[PlayRaw] Smogville, CA

The air quality due to the Camp Fire in Northern California is just choking us here in the SF Bay.
How bad is it? Well I’m glad you asked.

Image I made a few years ago on an average fair weather day:

Today (15 Nov 2018):


(RawTherapee 5.4: neutral with auto-matched tone curve.

Here is the smoggy Raw from today, if you would like to experiment.
IMG_5730.CR2 (20.7 MB)

4 Likes

Morning!

My first thought was to try DCP Haze in gimp/g’mic.
But my CPU evidently is not powerful enough :frowning:
since it needed 4.5 minutes to produce a result.

Instead, I ran it through the new filmic module in darktable.
Here is the result (using default settings in dt as well as in filmic):

Impressive! After additional tweaking:

Have fun!
Claes in Lund, Sweden

1 Like

Smoky haze seems to produce a vintagey look when dehazed and pardon my sensor dust!

GIMP 2.8 and G’MIC,

G’MIC: Mixer [PCA], Normalize Brightness, DCP Dehaze, Curves.
GIMP: Wavelet denoise (Ycb and Ycr).

a bit noisy.

1 Like

The preview JIFF of the smog-filled image needs a ton of contrast to sort it out, so there is a lo-fi quality to the result. Based on that I’ve used an unusual curve, G’MIC’s posterise effect and a bloom glare for this:

image

Following suggested ‘filmic’ approach added ‘haze removal’, both in uniform overlay what made picture quite dark, to remedy that used ‘zone system’. Spent about minute on processing. Attempt to use DCP Dehaze didn’t look promissing, huge amount of noise in preview, so I didn’t actually use GIMP/GMIC, only darktable.


Dag Filip!

Is your computer faster than mine? (Grrrrrrr)
Using g’mic|dcp dehaze took for ever on
my machine :cry:

MvG
Claes in Lund, Zweden

Didn’t apply it, preview was looking really bad. But I can run it and let you know how long it takes.

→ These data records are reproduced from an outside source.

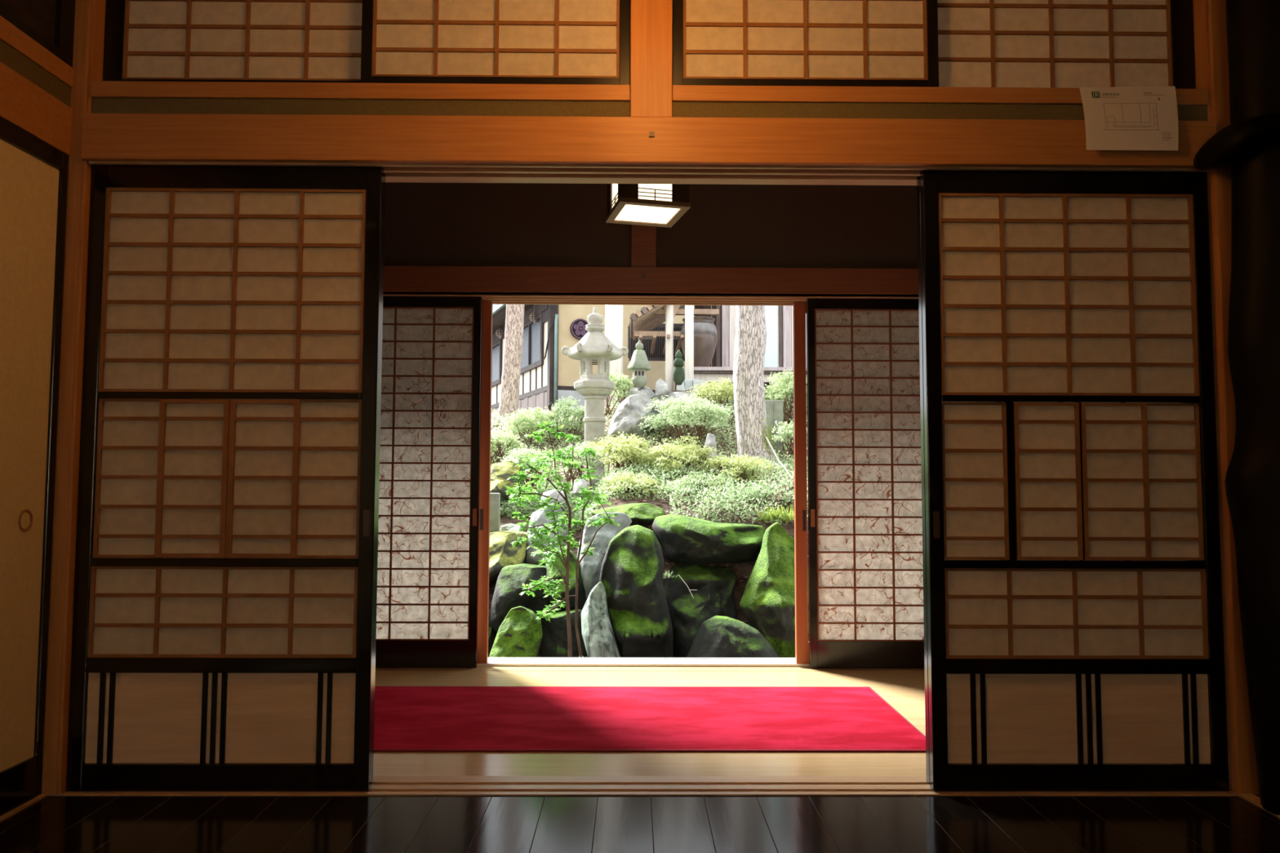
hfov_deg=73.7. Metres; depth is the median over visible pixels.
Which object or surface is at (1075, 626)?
screen
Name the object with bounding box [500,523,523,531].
boulder
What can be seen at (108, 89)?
trim
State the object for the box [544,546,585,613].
boulder
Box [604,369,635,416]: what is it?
bush
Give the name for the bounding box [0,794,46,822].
trim
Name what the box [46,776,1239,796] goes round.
trim
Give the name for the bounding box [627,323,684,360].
slatted screen
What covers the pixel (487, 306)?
door
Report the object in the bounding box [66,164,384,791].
screen
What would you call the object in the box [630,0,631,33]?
ceiling
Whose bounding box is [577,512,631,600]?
boulder
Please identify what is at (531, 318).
bell
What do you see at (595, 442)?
boulder
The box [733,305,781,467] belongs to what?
pine trunk
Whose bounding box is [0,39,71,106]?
wall
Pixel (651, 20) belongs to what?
trim
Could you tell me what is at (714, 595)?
boulder
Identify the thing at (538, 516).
boulder
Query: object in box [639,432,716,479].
bush
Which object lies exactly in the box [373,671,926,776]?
floor
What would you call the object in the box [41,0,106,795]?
wooden post
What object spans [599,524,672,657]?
boulder
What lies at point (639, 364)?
stone lantern
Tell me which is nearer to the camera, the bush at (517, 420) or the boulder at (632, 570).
the boulder at (632, 570)
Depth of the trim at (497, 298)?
4.49 m
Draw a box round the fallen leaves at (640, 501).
[488,497,808,651]
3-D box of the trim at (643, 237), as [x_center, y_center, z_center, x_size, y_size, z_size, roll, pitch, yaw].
[0.021,-1.196,4.528,0.132,0.718,0.022,0,-3,0]
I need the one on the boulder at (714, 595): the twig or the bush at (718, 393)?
the twig
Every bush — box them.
[490,427,528,464]
[497,406,558,445]
[497,445,558,498]
[541,395,584,439]
[550,442,605,496]
[588,431,657,475]
[595,471,666,497]
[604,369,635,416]
[637,392,735,446]
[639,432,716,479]
[663,471,732,496]
[687,377,734,423]
[692,453,779,487]
[725,386,769,406]
[728,480,777,503]
[755,468,808,507]
[764,368,807,426]
[771,418,807,463]
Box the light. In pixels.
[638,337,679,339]
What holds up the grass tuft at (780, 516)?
on the ground at (741, 570)
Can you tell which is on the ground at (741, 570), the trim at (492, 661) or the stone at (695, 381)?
the stone at (695, 381)
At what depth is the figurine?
11.98 m
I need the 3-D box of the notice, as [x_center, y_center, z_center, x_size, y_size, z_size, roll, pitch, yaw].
[1.587,-0.998,2.757,0.315,0.228,0.034,0,-3,0]
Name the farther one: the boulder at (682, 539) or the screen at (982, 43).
the boulder at (682, 539)
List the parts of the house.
pane, pane, pipe arm, corner post
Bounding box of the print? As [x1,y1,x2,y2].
[1102,92,1171,140]
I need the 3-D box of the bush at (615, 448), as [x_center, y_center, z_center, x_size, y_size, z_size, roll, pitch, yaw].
[-0.194,0.322,9.165,0.755,0.530,1.016,0,-3,0]
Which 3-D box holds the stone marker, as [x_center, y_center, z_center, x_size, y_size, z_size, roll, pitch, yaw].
[-1.310,0.890,7.585,0.122,0.597,0.070,0,-3,0]
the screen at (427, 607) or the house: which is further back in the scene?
the house
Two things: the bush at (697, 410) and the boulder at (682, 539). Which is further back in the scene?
the bush at (697, 410)
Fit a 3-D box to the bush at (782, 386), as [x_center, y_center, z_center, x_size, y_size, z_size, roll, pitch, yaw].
[2.002,-0.360,11.285,0.743,0.803,1.099,0,-3,9]
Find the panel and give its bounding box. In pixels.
[0,116,68,816]
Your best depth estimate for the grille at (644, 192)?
3.33 m
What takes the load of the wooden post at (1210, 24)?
attached to the wall at (99, 104)
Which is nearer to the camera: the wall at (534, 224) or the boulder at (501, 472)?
the wall at (534, 224)
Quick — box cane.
[765,436,791,477]
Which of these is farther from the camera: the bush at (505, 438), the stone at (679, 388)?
the stone at (679, 388)
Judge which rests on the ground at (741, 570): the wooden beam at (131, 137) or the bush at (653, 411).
the bush at (653, 411)
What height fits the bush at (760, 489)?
0.327 m
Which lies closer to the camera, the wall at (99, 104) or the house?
the wall at (99, 104)
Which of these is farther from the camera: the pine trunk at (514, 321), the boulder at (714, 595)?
the pine trunk at (514, 321)
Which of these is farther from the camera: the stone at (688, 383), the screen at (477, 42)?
the stone at (688, 383)
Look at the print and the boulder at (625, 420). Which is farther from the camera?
the boulder at (625, 420)
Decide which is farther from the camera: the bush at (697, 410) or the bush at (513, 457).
the bush at (697, 410)
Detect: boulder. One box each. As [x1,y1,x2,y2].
[488,530,527,583]
[488,563,549,631]
[488,606,542,657]
[488,616,497,657]
[490,461,523,497]
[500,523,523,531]
[524,503,568,566]
[539,488,568,506]
[540,608,587,657]
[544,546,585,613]
[572,478,590,497]
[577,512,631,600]
[581,440,608,461]
[581,582,620,657]
[588,459,604,488]
[591,502,665,524]
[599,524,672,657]
[607,393,653,439]
[626,386,655,399]
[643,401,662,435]
[652,514,765,564]
[654,377,670,398]
[655,391,697,415]
[662,562,737,657]
[686,615,778,657]
[701,433,717,472]
[739,521,808,657]
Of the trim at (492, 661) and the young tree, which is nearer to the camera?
the trim at (492, 661)
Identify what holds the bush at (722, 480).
on the ground at (741, 570)
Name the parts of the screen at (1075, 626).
finger pull, rail, rail, foot panel, rail
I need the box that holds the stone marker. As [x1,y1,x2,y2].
[489,493,500,533]
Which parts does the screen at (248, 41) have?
rail
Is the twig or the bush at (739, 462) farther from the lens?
the bush at (739, 462)
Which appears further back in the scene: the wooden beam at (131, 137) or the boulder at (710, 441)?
the boulder at (710, 441)
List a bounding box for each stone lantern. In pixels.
[561,306,628,447]
[627,339,651,387]
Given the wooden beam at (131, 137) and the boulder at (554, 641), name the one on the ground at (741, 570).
the boulder at (554, 641)
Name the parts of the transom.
panel, rail
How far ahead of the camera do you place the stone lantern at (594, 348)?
10.51 m
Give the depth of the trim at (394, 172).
2.82 m
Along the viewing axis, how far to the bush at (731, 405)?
11.86 m
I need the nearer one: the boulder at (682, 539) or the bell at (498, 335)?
the boulder at (682, 539)
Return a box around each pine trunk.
[496,304,524,421]
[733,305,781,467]
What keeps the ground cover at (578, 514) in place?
on the ground at (741, 570)
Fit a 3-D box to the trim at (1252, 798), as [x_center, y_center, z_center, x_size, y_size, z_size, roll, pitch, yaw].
[1.911,1.004,-0.292,0.042,0.064,5.899,0,-3,0]
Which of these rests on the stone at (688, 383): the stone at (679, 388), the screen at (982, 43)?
the stone at (679, 388)
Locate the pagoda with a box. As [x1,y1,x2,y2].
[672,349,684,385]
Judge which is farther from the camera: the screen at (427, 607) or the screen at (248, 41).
the screen at (427, 607)
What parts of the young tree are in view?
stem
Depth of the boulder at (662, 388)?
11.60 m
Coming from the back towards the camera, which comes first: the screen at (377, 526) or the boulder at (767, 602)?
the boulder at (767, 602)
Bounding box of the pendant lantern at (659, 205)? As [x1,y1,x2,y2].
[605,183,690,227]
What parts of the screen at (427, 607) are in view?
rail, rail, finger pull
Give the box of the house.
[491,304,711,411]
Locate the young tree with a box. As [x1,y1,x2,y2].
[504,420,620,657]
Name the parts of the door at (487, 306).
finger pull
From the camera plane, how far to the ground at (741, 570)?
7.94 m
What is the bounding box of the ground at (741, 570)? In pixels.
[488,404,808,657]
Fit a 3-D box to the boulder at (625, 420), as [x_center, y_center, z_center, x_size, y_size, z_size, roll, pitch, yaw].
[-0.127,-0.091,11.054,0.594,0.707,0.845,0,-3,0]
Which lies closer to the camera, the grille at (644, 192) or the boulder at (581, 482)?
the grille at (644, 192)
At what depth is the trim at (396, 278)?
4.48 m
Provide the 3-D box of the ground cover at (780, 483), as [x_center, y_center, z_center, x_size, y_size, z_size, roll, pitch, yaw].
[0.801,0.593,8.285,2.522,0.730,1.872,0,-3,0]
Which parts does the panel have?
rail, finger pull, rail
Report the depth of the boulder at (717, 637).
5.86 m
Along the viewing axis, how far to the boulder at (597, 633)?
6.12 m
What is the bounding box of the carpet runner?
[373,686,925,751]
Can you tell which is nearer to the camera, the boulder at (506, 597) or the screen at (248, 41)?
the screen at (248, 41)
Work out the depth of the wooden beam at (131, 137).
2.75 m
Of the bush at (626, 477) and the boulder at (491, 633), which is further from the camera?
the bush at (626, 477)
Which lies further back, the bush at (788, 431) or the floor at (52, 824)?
the bush at (788, 431)
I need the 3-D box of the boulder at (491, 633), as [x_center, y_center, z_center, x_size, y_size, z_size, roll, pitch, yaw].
[-1.164,1.653,6.564,0.113,0.377,0.457,0,-3,1]
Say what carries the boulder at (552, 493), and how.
on the ground at (741, 570)
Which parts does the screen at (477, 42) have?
rail
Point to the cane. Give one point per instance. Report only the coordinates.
(777, 458)
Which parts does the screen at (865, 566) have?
finger pull, rail, rail
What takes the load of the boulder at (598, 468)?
on the ground at (741, 570)
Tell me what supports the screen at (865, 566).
on the trim at (478, 668)
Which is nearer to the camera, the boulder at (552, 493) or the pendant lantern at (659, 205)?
the pendant lantern at (659, 205)
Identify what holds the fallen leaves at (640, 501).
on the ground at (741, 570)
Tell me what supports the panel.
on the trim at (40, 797)
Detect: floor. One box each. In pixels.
[0,795,1279,852]
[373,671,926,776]
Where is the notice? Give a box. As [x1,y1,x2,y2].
[1079,86,1177,151]
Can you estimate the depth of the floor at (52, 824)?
2.43 m
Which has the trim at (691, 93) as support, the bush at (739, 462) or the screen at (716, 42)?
the screen at (716, 42)
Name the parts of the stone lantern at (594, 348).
corner post, panel, corner post, corner post, panel, corner post
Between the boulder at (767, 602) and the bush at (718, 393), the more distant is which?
the bush at (718, 393)
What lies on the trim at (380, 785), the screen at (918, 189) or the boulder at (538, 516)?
the screen at (918, 189)
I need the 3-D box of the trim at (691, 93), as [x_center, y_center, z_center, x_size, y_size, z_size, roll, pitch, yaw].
[0.982,-1.080,2.829,1.752,0.052,0.094,0,-3,0]
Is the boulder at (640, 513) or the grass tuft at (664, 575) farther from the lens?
the boulder at (640, 513)
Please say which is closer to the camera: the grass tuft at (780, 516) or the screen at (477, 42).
the screen at (477, 42)
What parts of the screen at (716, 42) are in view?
rail
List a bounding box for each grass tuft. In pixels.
[662,568,678,578]
[755,503,794,524]
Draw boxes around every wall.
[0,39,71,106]
[90,97,1208,120]
[383,182,918,268]
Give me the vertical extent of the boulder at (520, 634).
0.536 m
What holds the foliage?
on the ground at (741, 570)
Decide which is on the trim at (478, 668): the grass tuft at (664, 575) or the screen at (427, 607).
the screen at (427, 607)
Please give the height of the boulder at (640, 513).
0.212 m
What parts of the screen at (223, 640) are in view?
rail, foot panel, rail, rail, finger pull
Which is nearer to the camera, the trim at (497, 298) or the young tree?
the trim at (497, 298)
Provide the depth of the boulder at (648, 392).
11.92 m
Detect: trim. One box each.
[0,15,73,87]
[0,61,72,155]
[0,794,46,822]
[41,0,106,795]
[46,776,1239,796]
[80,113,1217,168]
[86,160,1213,185]
[90,80,630,101]
[375,666,924,671]
[382,291,918,306]
[383,266,918,294]
[477,657,808,666]
[630,0,672,116]
[631,224,656,266]
[672,84,1208,105]
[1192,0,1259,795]
[1239,794,1279,817]
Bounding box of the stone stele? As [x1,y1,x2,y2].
[764,400,783,457]
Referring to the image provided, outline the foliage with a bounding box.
[490,395,807,484]
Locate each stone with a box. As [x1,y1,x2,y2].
[676,381,685,391]
[684,379,693,391]
[693,379,708,396]
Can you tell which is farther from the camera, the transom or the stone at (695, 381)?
the stone at (695, 381)
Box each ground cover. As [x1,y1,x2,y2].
[500,479,599,531]
[593,453,808,528]
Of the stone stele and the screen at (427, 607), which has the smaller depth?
the screen at (427, 607)
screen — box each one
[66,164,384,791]
[102,0,362,82]
[360,0,630,84]
[371,173,386,782]
[375,296,482,668]
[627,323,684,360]
[672,0,938,87]
[806,297,924,668]
[916,176,929,784]
[920,169,1229,791]
[937,0,1195,88]
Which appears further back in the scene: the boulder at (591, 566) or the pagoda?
the pagoda
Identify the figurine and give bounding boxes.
[491,413,496,426]
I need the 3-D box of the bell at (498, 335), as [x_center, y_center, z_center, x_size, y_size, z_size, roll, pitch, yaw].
[-3.237,-2.166,19.731,0.195,0.240,0.196,-1,-4,22]
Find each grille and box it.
[609,183,617,211]
[635,183,675,201]
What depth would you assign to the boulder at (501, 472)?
8.51 m
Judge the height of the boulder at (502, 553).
0.486 m
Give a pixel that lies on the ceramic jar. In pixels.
(705, 335)
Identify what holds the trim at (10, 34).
attached to the wall at (11, 57)
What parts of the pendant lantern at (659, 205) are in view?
pane, pane, frame, pane
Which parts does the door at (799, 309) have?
finger pull
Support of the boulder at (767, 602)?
on the ground at (741, 570)
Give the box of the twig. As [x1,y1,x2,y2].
[678,574,697,598]
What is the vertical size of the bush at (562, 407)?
0.657 m
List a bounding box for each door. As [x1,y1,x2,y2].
[477,301,493,663]
[792,302,808,663]
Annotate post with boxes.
[1193,0,1279,815]
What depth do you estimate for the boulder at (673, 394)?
11.60 m
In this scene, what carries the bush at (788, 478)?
on the ground at (741, 570)
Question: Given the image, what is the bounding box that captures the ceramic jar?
[680,315,717,366]
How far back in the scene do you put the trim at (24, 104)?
2.57 m
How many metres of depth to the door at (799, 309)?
4.50 m
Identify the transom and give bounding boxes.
[0,0,75,67]
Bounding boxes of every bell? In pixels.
[495,327,502,337]
[529,304,537,323]
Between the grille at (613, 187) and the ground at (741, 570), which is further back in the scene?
the ground at (741, 570)
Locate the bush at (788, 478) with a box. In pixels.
[755,468,808,507]
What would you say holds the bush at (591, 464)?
on the ground at (741, 570)
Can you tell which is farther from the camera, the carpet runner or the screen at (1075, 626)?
the carpet runner

If you have the time: yes, please, it could be fun.
Just use the default settings in dcp dehaze so that
we can compare more easy.

3:27 default settings Intel(R) Core™ i3-4005U CPU @ 1.70GHz, 16GB RAM

Thank you. Now I am happy again:
0:20 Ryzen 2700+ @ 4GHz, 16 gig RAM.
It must have been a bad setting I used the other day,
when it took 4:30.

Should probably mentioned that I was processing tif, 16 bit integer on Debian 9

darktable: IMG_5730.CR2.xmp (7.6 KB)

Gimp / G’MIC-Qt / Painting
Crop

2 Likes

@HIRAM, the middle house seem to have changed its color in between the two shots!
Here is an attempt to defog the scene.
IMG_5730-1.jpg.out.pp3 (12.3 KB)


EDIT
On second look, I didn’t like the dark green patch on the lower left. So used negative graduated filter on that side to get this:

IMG_5730-2.jpg.out.pp3 (12.3 KB)

2 Likes

@shreedhar Your take could easily be in one of those coffee tables with a glass display.

1 Like

Yeah @afre. Now that you mentioned it, it does have nostalgia evoking feel that the marketing guys at Coffee house chains are fond of showing us (along with 80"s music) in order to loosen our purse strings!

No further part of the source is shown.